Daniels Answer would not suffice for multiple targets, due to isMask = K.all(isMask, axis=-1). Removing this aggregation made the function undifferentiable, probably. I do not know for shure, since I never run the pure function and cannot tell if its able to fit a model.
I fused Yu-Yangs's and Daniels answer together and it worked.
from tensorflow.keras.layers import Layer, Input, LSTM, Dense, TimeDistributed
from tensorflow.keras import Model, Sequential
import tensorflow.keras.backend as K
import numpy as np
mask_Value = -2
def get_loss(mask_value):
mask_value = K.variable(mask_value)
def masked_loss(yTrue,yPred):
#find which values in yTrue (target) are the mask value
isMask = K.equal(yTrue, mask_Value) #true for all mask values
#transform to float (0 or 1) and invert
isMask = K.cast(isMask, dtype=K.floatx())
isMask = 1 - isMask #now mask values are zero, and others are 1
isMask
#multiply this by the inputs:
#maybe you might need K.expand_dims(isMask) to add the extra dimension removed by K.all
yTrue = yTrue * isMask
yPred = yPred * isMask
# perform a root mean square error, whereas the mean is in respect to the mask
mean_loss = K.sum(K.square(yPred - yTrue))/K.sum(isMask)
loss = K.sqrt(mean_loss)
return loss
#RootMeanSquaredError()(yTrue,yPred)
return masked_loss
# define timeseries data
n_sample = 10
timesteps = 5
feat_inp = 2
feat_out = 2
X = np.random.uniform(0,1, (n_sample, timesteps, feat_inp))
y = np.random.uniform(0,1, (n_sample,timesteps, feat_out))
# define model
model = Sequential()
model.add(LSTM(50, activation='relu',return_sequences=True, input_shape=(timesteps, feat_inp)))
model.add(Dense(feat_out))
model.compile(optimizer='adam', loss=get_loss(mask_Value))
model.summary()
# %%
model.fit(X, y, epochs=50, verbose=0)
Note that Yu-Yang's answer does not appear to work on Tensorflow Keras 2.7.0
Surprisingly, model.evaluate does not compute masked_loss or unmasked_loss.

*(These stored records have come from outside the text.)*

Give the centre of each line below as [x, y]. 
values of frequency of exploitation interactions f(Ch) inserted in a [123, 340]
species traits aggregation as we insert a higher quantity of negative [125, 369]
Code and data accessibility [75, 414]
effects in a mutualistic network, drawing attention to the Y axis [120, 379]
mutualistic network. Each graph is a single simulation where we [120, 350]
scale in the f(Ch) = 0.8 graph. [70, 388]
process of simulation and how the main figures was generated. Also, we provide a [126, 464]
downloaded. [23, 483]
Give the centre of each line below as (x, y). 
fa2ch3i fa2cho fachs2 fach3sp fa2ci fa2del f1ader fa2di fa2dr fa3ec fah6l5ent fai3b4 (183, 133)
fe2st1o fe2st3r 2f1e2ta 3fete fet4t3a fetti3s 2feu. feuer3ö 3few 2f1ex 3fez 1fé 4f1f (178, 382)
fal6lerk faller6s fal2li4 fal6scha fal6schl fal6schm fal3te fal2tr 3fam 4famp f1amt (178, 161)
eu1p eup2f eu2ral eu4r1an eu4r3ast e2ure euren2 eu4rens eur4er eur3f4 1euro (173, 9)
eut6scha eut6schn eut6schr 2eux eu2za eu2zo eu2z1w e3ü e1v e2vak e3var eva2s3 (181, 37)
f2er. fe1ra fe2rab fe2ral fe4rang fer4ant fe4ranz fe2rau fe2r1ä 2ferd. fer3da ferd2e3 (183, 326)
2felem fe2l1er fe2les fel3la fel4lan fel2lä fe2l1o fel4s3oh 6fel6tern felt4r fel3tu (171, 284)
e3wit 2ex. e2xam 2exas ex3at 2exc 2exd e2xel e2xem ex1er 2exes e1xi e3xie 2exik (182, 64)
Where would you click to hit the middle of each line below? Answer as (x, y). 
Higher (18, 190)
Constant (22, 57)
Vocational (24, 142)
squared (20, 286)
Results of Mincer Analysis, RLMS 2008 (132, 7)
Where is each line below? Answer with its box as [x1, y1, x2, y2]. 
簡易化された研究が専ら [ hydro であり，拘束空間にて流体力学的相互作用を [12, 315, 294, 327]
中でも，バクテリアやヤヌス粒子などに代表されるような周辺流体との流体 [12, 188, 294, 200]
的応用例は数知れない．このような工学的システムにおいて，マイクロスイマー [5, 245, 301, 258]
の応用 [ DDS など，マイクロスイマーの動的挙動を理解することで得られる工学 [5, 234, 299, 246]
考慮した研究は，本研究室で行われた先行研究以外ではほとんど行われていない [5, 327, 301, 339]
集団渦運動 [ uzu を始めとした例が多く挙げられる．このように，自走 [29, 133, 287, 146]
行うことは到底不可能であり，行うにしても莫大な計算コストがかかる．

Instead, it assumes that the loss from all masked input steps is zero (but still includes those steps in the mean() calculation). This means that every masked timestep actually reduces the calculated error!
#%% Yu-yang's example
# https://stackoverflow.com/a/47060797/3580080
import tensorflow as tf
import tensorflow.keras as keras
import numpy as np
# Fix the random seed for repeatable results
np.random.seed(5)
tf.random.set_seed(5)
max_sentence_length = 5
character_number = 2
input_tensor = keras.Input(shape=(max_sentence_length, character_number))

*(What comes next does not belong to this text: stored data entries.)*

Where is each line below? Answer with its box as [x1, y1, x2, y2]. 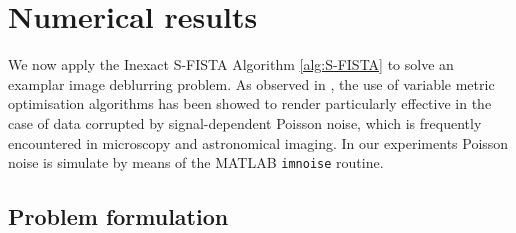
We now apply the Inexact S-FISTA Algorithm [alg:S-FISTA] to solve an [8, 54, 454, 75]
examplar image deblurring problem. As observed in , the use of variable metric [8, 73, 495, 94]
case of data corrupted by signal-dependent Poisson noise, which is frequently [8, 112, 482, 133]
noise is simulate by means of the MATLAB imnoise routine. [8, 152, 384, 173]
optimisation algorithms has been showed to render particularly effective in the [8, 93, 492, 114]
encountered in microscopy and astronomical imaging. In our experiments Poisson [8, 132, 509, 153]
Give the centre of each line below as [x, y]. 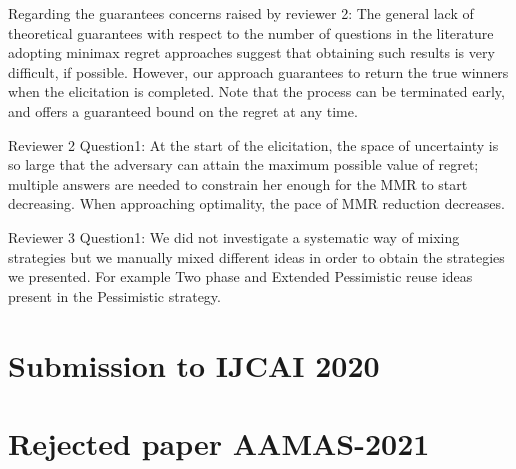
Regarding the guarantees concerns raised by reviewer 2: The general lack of [241, 13]
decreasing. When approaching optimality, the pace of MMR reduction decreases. [256, 203]
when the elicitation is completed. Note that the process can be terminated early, [256, 91]
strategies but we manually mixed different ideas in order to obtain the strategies [256, 256]
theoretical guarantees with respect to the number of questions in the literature [251, 32]
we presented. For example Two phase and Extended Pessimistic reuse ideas [240, 276]
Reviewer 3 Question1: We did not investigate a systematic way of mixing [234, 236]
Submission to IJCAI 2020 [194, 364]
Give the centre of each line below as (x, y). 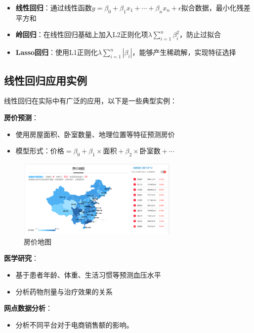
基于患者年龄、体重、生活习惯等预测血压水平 (88, 275)
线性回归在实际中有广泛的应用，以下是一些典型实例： (90, 101)
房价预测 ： (21, 117)
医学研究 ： (21, 258)
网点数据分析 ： (28, 308)
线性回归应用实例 (45, 80)
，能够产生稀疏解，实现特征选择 (184, 52)
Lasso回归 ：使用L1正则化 (57, 52)

masked_input = keras.layers.Masking(mask_value=0)(input_tensor)
output = keras.layers.LSTM(3, return_sequences=True)(masked_input)
model = keras.Model(input_tensor, output)

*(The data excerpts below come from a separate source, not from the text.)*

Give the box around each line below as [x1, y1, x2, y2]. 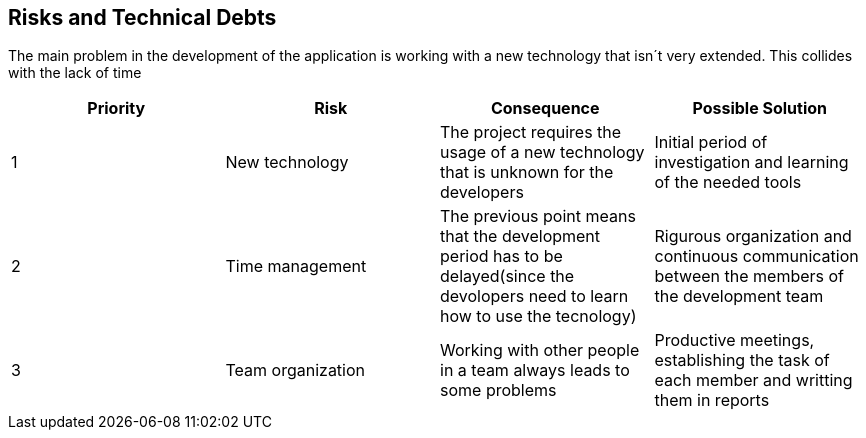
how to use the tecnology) [440, 306, 637, 327]
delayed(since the [440, 266, 575, 287]
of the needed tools [654, 172, 802, 193]
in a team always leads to [440, 360, 630, 381]
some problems [440, 380, 557, 401]
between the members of [654, 266, 844, 287]
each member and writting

model.compile(loss='mae', optimizer='adam')
X = np.array([[[0, 0], [0, 0], [1, 0], [0, 1], [0, 1]],
[[0, 0], [0, 1], [1, 0], [0, 1], [0, 1]]])
y_true = np.ones((2, max_sentence_length, 3))
y_pred = model.predict(X)
print(y_pred)
# See if the loss computed by model.evaluate() is equal to the masked loss
unmasked_loss = np.abs(1 - y_pred).mean()
masked_loss = np.abs(1 - y_pred[y_pred != 0]).mean()
print(f"model.evaluate= {model.evaluate(X, y_true)}")
print(f"masked loss= {masked_loss}")
print(f"unmasked loss= {unmasked_loss}")
Prints:
[[[ 0. 0. 0. ]
[ 0. 0. 0. ]
[ 0.05340272 -0.06415359 -0.11803789]
[ 0.08775083 0.00600774 -0.10454659]
[ 0.11212641 0.07632366 -0.04133942]]
[[ 0. 0. 0. ]
[ 0.05394626 0.08956442 0.03843312]
[ 0.09092357 -0.02743799 -0.10386454]
[ 0.10791279 0.04083341 -0.08820333]
[ 0.12459432 0.09971555 -0.02882453]]]
1/1 [==============================] - 1s 658ms/step - loss: 0.6865
model.evaluate= 0.6864957213401794
masked loss= 0.9807082414627075
unmasked loss= 0.986495852470398
(This is intended as a comment rather than an answer).